* **REQUIREMENT**
A word-for-word copy of the entries is the goal; leave out the pictures.

[[ DATASET RECORDS open ]]

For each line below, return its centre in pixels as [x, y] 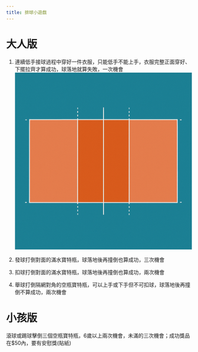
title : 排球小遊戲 [27, 12]
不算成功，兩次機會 [43, 292]
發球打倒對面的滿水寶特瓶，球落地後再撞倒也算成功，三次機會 [90, 259]
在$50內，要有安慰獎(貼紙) [39, 343]
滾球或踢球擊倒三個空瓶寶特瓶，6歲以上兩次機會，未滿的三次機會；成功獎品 [98, 335]
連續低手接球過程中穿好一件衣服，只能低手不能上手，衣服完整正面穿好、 [102, 61]
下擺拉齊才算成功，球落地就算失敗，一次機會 [69, 69]
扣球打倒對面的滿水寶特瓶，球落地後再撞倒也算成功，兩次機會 [90, 272]

[[ DATASET RECORDS closed ]]

* **WRITTEN ANSWER**
For each line below, return its centre in pixels as [x, y] 
title : 排球小遊戲 [27, 12]
不算成功，兩次機會 [43, 292]
發球打倒對面的滿水寶特瓶，球落地後再撞倒也算成功，三次機會 [90, 259]
在$50內，要有安慰獎(貼紙) [39, 343]
滾球或踢球擊倒三個空瓶寶特瓶，6歲以上兩次機會，未滿的三次機會；成功獎品 [98, 335]
連續低手接球過程中穿好一件衣服，只能低手不能上手，衣服完整正面穿好、 [102, 61]
下擺拉齊才算成功，球落地就算失敗，一次機會 [69, 69]
扣球打倒對面的滿水寶特瓶，球落地後再撞倒也算成功，兩次機會 [90, 272]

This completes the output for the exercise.